You can also tell Googlebot to stay away from your /.well-known prefix using robots.txt, which should work because those are legitimate Google IPs (unless somebody has found an SSRF in Google)

@_az Thanks, I went through access.log and found out what maybe happened. They came form Firebase:

/var/log/nginx/access.log:66.249.92.9 - - [26/Jan/2018:10:36:43 +0800] "GET /.well-known/acme-challenge/0uOPNpUYZnr5gdMzC2lvhjSFpoyW3-LKylmoSAUUpws HTTP/1.1" 404 162 "-" "Google-Firebase"
/var/log/nginx/access.log:66.249.92.213 - - [26/Jan/2018:10:36:46 +0800] "GET /.well-known/acme-challenge/IS_wD9jF1prgOxPGTSg4mT2S86OfrOemoOyksDwsAMs HTTP/1.1" 404 162 "-" "Google-Firebase"
/var/log/nginx/access.log:66.249.92.94 - - [26/Jan/2018:10:37:44 +0800] "GET /.well-known/acme-challenge/0uOPNpUYZnr5gdMzC2lvhjSFpoyW3-LKylmoSAUUpws HTTP/1.1" 404 162 "-" "Google-Firebase"
/var/log/nginx/access.log:66.249.92.211 - - [26/Jan/2018:10:37:47 +0800] "GET /.well-known/acme-challenge/IS_wD9jF1prgOxPGTSg4mT2S86OfrOemoOyksDwsAMs HTTP/1.1" 404 162 "-" "Google-Firebase"

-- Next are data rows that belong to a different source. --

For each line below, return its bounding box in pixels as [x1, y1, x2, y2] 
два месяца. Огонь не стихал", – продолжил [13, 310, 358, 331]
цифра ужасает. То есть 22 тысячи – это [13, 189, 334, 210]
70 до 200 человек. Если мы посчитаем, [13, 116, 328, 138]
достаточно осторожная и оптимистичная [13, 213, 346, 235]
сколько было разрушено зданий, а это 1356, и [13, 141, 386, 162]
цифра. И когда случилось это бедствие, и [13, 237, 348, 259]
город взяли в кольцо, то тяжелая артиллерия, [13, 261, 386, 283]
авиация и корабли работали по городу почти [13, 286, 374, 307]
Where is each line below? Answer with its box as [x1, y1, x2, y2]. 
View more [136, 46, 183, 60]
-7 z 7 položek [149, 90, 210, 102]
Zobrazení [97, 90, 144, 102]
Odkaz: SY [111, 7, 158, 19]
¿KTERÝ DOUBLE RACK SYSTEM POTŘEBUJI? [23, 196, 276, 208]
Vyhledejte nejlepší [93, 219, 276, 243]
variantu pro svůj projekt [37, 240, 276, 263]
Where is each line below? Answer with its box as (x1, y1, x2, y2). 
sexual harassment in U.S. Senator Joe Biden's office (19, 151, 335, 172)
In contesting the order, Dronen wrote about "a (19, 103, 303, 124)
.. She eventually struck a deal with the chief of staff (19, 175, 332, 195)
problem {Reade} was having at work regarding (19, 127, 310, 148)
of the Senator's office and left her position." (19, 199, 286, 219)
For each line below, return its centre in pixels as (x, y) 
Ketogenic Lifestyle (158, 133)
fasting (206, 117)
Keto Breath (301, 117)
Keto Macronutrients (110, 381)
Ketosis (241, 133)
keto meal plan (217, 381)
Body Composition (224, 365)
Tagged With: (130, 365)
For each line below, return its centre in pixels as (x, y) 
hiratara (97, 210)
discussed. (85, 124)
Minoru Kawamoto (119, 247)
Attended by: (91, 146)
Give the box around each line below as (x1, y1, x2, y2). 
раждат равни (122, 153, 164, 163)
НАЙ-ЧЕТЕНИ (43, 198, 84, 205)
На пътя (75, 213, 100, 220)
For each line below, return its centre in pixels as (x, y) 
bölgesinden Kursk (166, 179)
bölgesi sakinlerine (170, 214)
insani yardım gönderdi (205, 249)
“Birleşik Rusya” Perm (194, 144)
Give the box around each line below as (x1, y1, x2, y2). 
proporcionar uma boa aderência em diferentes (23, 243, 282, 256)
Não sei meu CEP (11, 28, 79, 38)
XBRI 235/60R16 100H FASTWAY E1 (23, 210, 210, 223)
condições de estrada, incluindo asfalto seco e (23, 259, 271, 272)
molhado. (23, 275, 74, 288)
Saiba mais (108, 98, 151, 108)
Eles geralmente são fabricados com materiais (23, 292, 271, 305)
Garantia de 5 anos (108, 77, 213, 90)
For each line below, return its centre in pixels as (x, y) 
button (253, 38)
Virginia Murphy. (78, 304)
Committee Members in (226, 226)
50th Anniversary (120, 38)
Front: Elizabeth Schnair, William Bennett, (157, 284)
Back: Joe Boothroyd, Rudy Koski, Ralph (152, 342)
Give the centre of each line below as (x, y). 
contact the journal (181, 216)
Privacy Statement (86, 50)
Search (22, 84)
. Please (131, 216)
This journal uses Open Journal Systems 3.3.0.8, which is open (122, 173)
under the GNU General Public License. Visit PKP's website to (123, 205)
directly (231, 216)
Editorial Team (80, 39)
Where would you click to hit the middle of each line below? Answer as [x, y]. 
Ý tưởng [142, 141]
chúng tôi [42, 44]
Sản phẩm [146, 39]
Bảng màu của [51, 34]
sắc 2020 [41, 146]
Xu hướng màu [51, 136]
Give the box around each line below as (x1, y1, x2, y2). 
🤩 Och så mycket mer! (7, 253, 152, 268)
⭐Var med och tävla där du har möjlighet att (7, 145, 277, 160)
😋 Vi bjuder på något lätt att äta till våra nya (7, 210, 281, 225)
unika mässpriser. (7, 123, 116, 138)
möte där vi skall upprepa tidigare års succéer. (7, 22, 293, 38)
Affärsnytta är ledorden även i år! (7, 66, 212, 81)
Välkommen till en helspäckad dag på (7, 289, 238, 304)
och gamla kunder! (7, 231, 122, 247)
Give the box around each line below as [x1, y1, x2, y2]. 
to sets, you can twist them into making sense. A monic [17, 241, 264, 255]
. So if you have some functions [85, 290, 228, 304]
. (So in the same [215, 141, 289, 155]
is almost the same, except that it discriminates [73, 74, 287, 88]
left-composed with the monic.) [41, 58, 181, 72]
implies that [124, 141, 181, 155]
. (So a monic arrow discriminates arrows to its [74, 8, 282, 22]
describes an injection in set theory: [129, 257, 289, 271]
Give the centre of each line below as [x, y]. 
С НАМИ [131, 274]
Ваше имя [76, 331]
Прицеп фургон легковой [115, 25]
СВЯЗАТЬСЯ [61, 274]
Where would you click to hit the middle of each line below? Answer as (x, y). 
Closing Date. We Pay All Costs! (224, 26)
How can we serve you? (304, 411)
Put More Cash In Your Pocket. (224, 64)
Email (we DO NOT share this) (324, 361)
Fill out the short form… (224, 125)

My site was hosted in Firebase few month ago, but I've deleted that firebase project and hosted on my own vps now. Looks like Firebase try to renew the cert with my deleted project?

Don't know how to stop that (wait for more days till they got tired?) but at least I know what happened.
Thanks again. :slight_smile:

Well, that’s that. Maybe you can email Firebase support to remove you, since they are probably the only ones who can control this functionality.

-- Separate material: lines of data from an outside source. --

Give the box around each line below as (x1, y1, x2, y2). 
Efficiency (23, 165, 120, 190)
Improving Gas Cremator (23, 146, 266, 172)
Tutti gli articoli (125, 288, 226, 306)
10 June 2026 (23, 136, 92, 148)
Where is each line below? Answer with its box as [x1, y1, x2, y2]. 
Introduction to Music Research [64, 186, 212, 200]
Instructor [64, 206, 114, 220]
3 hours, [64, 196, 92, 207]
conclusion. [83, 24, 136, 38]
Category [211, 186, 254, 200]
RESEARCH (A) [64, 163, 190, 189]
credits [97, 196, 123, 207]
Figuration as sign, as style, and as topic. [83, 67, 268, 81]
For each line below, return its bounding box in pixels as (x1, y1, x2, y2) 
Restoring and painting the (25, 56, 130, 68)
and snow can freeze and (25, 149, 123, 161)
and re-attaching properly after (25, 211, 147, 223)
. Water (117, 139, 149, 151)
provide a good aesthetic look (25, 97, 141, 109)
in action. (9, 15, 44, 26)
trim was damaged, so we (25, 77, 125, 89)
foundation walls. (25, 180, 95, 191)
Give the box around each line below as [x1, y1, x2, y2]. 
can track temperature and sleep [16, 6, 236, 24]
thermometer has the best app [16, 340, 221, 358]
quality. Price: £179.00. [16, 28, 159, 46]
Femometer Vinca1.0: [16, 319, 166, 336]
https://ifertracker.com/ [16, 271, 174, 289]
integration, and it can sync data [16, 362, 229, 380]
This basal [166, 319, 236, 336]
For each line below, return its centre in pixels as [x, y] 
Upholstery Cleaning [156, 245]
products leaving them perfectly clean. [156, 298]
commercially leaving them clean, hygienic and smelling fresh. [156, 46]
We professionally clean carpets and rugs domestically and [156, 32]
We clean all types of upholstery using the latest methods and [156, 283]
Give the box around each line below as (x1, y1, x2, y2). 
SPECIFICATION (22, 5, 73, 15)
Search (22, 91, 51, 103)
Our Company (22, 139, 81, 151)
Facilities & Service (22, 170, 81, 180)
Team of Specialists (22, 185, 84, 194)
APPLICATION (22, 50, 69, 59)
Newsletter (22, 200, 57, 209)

Apart from that, you can inhibit the logging of 404s with e.g.

location /.well-known/acme-challenge/ {
    log_not_found off;
}

Just remember it’s there if you need to check it in future :smiley: .

This topic was automatically closed 30 days after the last reply. New replies are no longer allowed.